Metampiron merupakan derivat metansulfonat dan amidopirina yang bekerja
terhadap susunan saraf pusat yaitu mengurangi sensitivitas reseptor rasa nyeri dan
mempengaruhi pusat pengatur suhu tubuh. Tiga efek utama adalah sebagai analgesik,
antipiretik dan anti-inflamasi. Metampiron mudah larut dalam air dan mudah
diabsorpsi ke dalam jaringan tubuh. Mekanisme kerja metampiron dengan
mengurangi produksi prostaglandin yang dihasilkan oleh kaskade asam arakhidonat
sehingga mengurangi impuls nyeri yang diterima SSP.

Pada mencit dengan pemberian metampiron 100mg/cc dan asam asetat, ratarata jumlah liukan pada mencit adalah 38 liukan, dan pada mencit sebagai kontrol
diperoleh rata-rata jumlah liukan sejumlah 120 liukan. Hal ini menunjukkan bahwa
pada mencit yang diinduksi dengan metampiron dan asam asetat, nyeri yang
ditimbulkan akan lebih kecil yang ditunjukkan dengan jumlah liukan yang lebih
sedikit dibandingkan pada mencit yang diinduksi dengan asam asetat tanpa diberi
analgesik metampiron. Hasil percobaan yang dilakukan sudah sesuai dengan teori
bahwa metampiron dapat digunakan sebagai obat analgesik.
Pada percobaan kedua dengan menggunakan hot plate ( induksi thermis),
respon nyeri diperlihatkan oleh mencit dengan menjilat telapak kaki bagian belakang.

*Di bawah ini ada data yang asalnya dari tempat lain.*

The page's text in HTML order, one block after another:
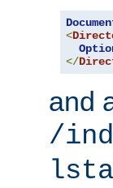
<
</
and
/
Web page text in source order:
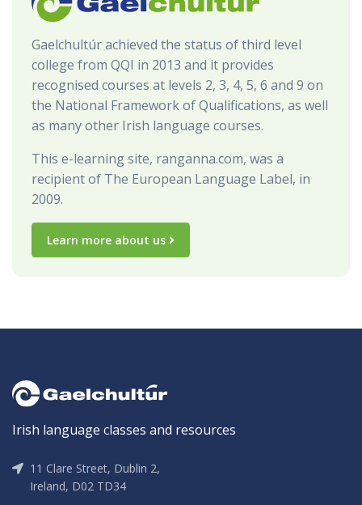
Gaelchultúr achieved the status of third level
college from QQI in 2013 and it provides
recognised courses at levels 2, 3, 4, 5, 6 and 9 on
the National Framework of Qualifications, as well
as many other Irish language courses.
This e-learning site, ranganna.com, was a
recipient of The European Language Label, in
2009.
Learn more about us
Irish language classes and resources
11 Clare Street, Dublin 2,
Ireland, D02 TD34
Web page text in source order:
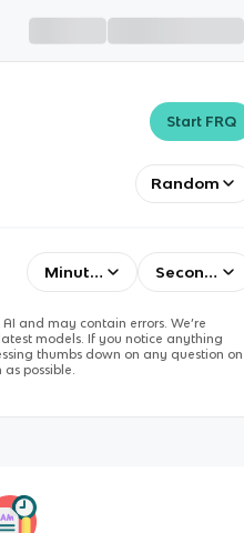
Start FRQ
Random
Minutes Seconds
and may contain errors. We’re
models. If you notice anything
thumbs down on any question on
possible.
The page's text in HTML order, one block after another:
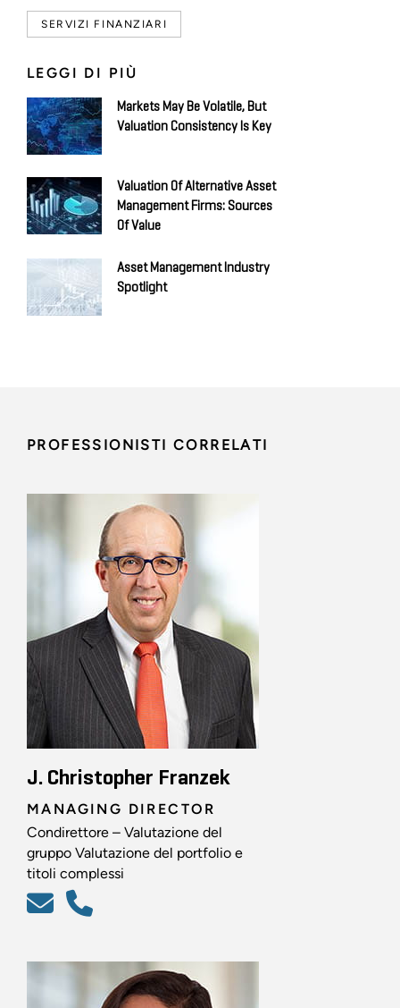
SERVIZI FINANZIARI
LEGGI DI PIÙ
Markets May Be Volatile, But
Valuation Consistency Is Key
Valuation Of Alternative Asset
Management Firms: Sources
Of Value
Asset Management Industry
Spotlight
PROFESSIONISTI CORRELATI
J. Christopher Franzek
MANAGING DIRECTOR
Condirettore – Valutazione del
gruppo Valutazione del portfolio e
titoli complessi
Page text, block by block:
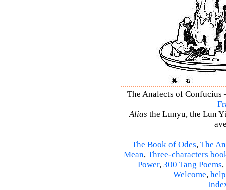
The Analects of Confucius
Alias the Lunyu, the Lun
The Book of Odes, The
Mean, Three-characters
Power, 300 Tang Poems,
Welcome, help
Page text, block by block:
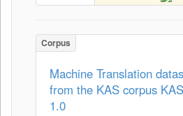
Corpus
Machine Translation
from the KAS corpus
1.0
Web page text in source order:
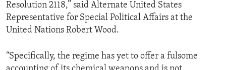
Resolution 2118,” said Alternate United States
Representative for Special Political Affairs at the
United Nations Robert Wood.
“Specifically, the regime has yet to offer a fulsome
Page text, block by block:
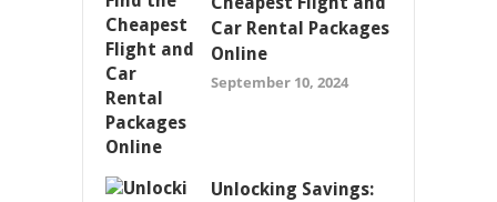
Car Rental Packages
Online
September 10, 2024
Unlocking Savings:
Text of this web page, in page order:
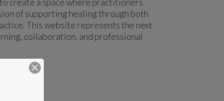
of supporting healing through both
This website represents the next
collaboration, and professional
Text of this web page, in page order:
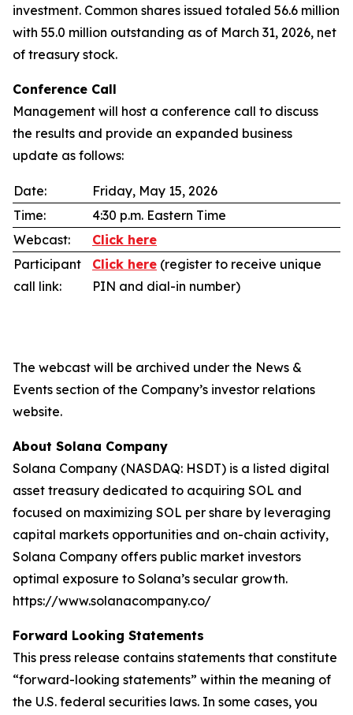
investment. Common shares issued totaled 56.6 million
with 55.0 million outstanding as of March 31, 2026, net
of treasury stock.
Conference Call
Management will host a conference call to discuss
the results and provide an expanded business
update as follows:
Date:
Friday, May 15, 2026
Time:
4:30 p.m. Eastern Time
Webcast:
Click here
Participant
call link:
Click here (register to receive unique
PIN and dial-in number)
The webcast will be archived under the News &
Events section of the Company’s investor relations
website.
About Solana Company
Solana Company (NASDAQ: HSDT) is a listed digital
asset treasury dedicated to acquiring SOL and
focused on maximizing SOL per share by leveraging
capital markets opportunities and on-chain activity,
Solana Company offers public market investors
optimal exposure to Solana’s secular growth.
https://www.solanacompany.co/
Forward Looking Statements
This press release contains statements that constitute
“forward-looking statements” within the meaning of
the U.S. federal securities laws. In some cases, you
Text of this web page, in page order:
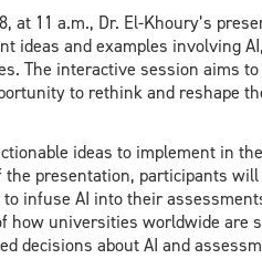
at 11 a.m., Dr. El-Khoury’s
ideas and examples involving
The interactive session aims
to rethink and reshape
ideas to implement in
the presentation, participants
infuse AI into their
how universities worldwide are
decisions about AI and
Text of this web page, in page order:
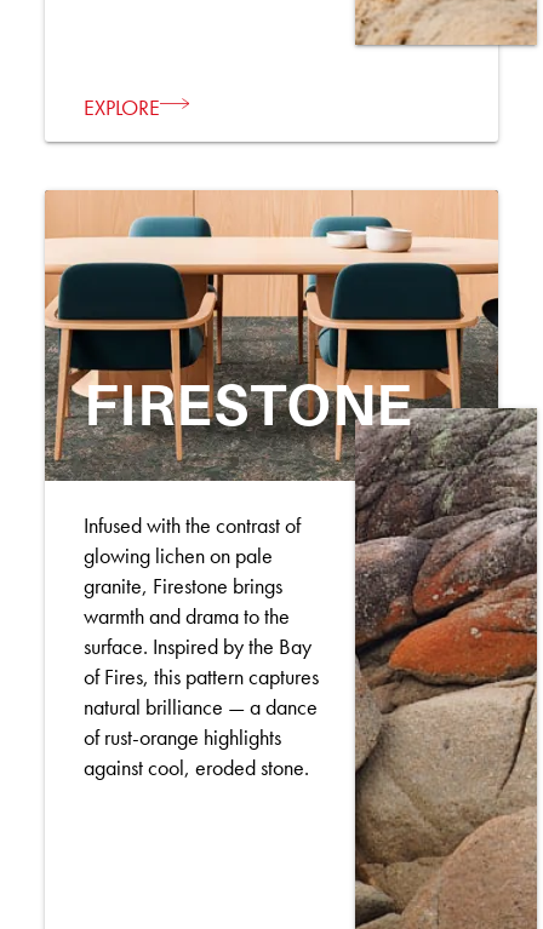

Telapak kaki belakang pada mencit cukup tebal untuk menahan rasa panas, sehingga
dapat dijadikan sebagai indikator ketahanan mencit pada hot plate. Mencit I (tanpa
tanda) tidak diinduksi dengan obat dan dijadikan sebagai kontrol. Mencit II (hitam)
diinduksi dengan kodein secara peroral dan ditunggu selama 30-45 menit.

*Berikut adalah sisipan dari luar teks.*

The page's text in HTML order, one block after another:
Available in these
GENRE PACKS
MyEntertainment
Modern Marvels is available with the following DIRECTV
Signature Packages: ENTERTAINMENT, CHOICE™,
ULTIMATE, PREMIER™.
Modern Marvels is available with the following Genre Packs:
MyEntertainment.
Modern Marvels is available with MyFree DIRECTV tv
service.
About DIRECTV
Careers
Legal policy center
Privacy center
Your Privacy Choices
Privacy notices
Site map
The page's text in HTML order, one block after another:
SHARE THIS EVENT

Kodein merupakan jenis opioid yang berasal dari poppy plant. Kodein
dimetabolisme sebagian morfin yang dapat memberikan efek analgesik. Kodein
merupakan opioid yang paling sering digunakan degan dikombinasikan bersama
golongan non-opioid untuk mengatasi nyeri. Ketika diberikan sendiri, secara oral
kodein mempunyai potensi sekitar satu sampai lima kali dari morfin untuk mengatasi
nyeri.
Kodein bekerja pada reseptor dalam lamina I dan lamina II dan substansia
gelatinosa medula spinalis, dan menurunkan pelepasan substansi P yang memodulasi
persepsi nyeri dalam medula spinalis. Reseptor (mu) berperan dalam analgesia
supraspinal, depresi respirasi, euforia, dan ketergantungan.

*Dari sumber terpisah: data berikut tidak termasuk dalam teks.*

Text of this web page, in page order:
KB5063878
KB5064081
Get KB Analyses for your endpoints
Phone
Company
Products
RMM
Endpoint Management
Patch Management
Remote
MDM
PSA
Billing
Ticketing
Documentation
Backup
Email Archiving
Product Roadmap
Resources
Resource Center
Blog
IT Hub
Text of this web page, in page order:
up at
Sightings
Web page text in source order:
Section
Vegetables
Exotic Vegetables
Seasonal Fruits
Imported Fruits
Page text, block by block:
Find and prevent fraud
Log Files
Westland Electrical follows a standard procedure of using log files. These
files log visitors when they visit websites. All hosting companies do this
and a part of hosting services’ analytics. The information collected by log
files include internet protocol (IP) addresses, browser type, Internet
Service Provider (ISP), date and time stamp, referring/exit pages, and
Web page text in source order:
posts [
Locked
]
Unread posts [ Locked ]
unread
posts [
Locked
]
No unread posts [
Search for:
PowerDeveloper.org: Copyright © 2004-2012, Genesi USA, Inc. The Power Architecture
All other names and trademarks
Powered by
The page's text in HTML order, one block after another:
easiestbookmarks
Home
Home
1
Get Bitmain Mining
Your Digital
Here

Pada mencit I (tanpa tanda) diperoleh rata-rata ketahanan mencit dalam hot
plate adalah 19 detik dan pada mencit II (hitam) rata-rata ketahanan mencit dalam hot
plate sekitar 14 detik. Berdasarkan teori, pada mencit II (hitam) yang diinduksi
dengan kodein seharusnya memiliki ketahanan yang lebih lama ketika berada didalam
hot plate dibandingkan dengan mencit sebagai kontrol yang tidak diinduksi dengan
kodein. Hasil praktikum menunjukkan mencit sebagai kontrol memiliki ketahanan
yang lebih lama didalam hot plate. Hal ini mungkin disebabkan karena pada salah
satu kelompok yang melakukan percobaan, mencit yang digunakan sebagai kontrol
memiliki telapak kaki belakang yang lebih tebal dibandingkan dengan mencit yang
diinduksi dengan kodein sehingga ketahanan mencit kontrol lebih besar dalam
menahan panas sekalipun tidak diinduksi dengan kodein. Faktor human error saat
mengamati gerakan mencit menjilat kaki belakang juga dapat menjadi salah satu
penyebab sehingga hasil yang diperoleh dapat mempengaruhi akumulasi data akhir
dan menyebabkan hasil percobaan tidak sesuai dengan teori.